— Ну и обстановка у вас, — удивился я.
— У нас — не то, что у вас: серьезный флот, в загранку ходим, — довольный собой, прогудел Толя.
— Слышал я про ваши загранки. Барахольщики вы и хапуги.
— Ну не скажи, — обиделся Толя, — мы себя блюдем. Да и что теперь брать-то — себе дороже. Этой фанеры, если надо, дома можно наколупать без всякого риска.
Толя проводил меня в каюту и пошел по своим делам, что-то напевая себе под нос.
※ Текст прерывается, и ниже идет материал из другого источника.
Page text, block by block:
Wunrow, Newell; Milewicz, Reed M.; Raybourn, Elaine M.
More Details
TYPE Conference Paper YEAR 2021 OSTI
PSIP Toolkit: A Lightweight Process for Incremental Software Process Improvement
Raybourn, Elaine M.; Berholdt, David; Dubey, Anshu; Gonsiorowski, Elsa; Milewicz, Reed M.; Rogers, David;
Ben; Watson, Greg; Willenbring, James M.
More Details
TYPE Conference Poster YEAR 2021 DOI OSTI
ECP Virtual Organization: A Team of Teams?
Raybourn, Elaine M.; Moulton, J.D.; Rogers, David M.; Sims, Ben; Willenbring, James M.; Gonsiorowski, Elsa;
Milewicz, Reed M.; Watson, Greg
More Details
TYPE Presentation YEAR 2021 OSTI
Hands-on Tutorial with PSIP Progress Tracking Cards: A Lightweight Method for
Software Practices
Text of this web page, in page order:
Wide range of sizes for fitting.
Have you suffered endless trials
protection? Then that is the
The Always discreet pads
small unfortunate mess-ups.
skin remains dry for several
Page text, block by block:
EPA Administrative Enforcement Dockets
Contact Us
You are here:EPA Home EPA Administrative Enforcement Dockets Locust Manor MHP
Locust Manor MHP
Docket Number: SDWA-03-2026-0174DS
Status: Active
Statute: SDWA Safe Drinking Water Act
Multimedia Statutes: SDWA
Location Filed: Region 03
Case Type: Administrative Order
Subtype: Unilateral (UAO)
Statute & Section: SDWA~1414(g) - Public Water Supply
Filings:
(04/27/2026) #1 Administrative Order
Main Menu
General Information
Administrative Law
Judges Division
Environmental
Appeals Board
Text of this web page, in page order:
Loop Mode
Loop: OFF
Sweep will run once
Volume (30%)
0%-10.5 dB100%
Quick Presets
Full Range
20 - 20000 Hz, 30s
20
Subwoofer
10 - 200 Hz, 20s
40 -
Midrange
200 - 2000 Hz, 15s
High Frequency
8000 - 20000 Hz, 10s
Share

Вечером Лялька ко мне завернула, нервная, злая. Плюхнулась в кресло, закурила и, будто клапан у нее сорвало, принялась поливать всех направо, налево. И сволочи все, и кобели, и поговорить не с кем, и посидеть, и выпить. Каждый шаг секут, стучат друг на друга и за свою шкуру трясутся. Стала она мне выкладывать, кто с кем связан, через кого и почему.
— Ладно, — говорю, — Лялька, оставь, меня это не колышет, их дела.
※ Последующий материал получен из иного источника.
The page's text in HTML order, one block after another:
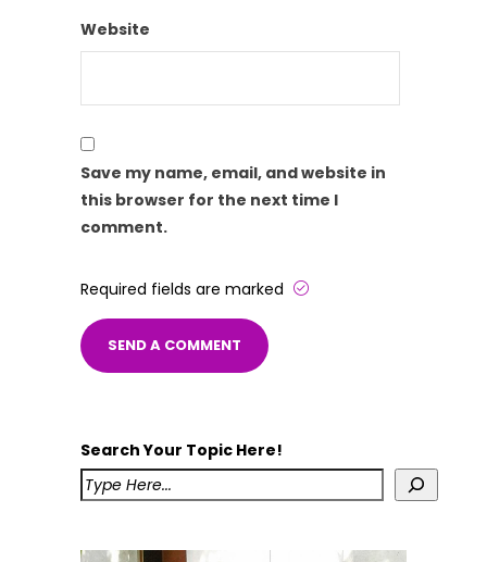
Website
Save my name, email, and website in
this browser for the next time I
comment.
Required fields are marked
Search Your Topic Here!

— Дурак ты! — возмутилась она. — Я что, из общества «Знание»? Если бы под тебя не копали, стала бы я тут тебя просвещать!
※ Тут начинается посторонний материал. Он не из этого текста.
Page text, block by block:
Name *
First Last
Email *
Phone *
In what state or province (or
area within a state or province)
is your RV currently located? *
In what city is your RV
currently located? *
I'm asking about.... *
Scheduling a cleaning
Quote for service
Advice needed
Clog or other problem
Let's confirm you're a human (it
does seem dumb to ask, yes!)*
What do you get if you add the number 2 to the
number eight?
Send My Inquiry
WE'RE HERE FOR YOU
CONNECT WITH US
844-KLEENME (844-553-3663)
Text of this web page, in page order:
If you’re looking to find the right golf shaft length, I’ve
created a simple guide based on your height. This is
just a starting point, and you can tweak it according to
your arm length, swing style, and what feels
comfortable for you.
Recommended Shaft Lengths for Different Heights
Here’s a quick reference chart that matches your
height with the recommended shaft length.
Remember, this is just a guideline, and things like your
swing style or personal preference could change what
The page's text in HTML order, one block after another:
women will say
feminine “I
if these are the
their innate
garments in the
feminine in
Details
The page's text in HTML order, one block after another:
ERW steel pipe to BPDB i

Я ей сказал: что мне надо знать, я знаю, а вникать во все эти хитрости не желаю, потому что уважаю себя.
Лялька покивала головой и произнесла удовлетворенно:
— Во, я не ошиблась. — И, отодвинув чашку с кофе, поинтересовалась: — У тебя покрепче ничего нет?
У меня вообще-то было, на всякий пожарный, но случай вроде не тот.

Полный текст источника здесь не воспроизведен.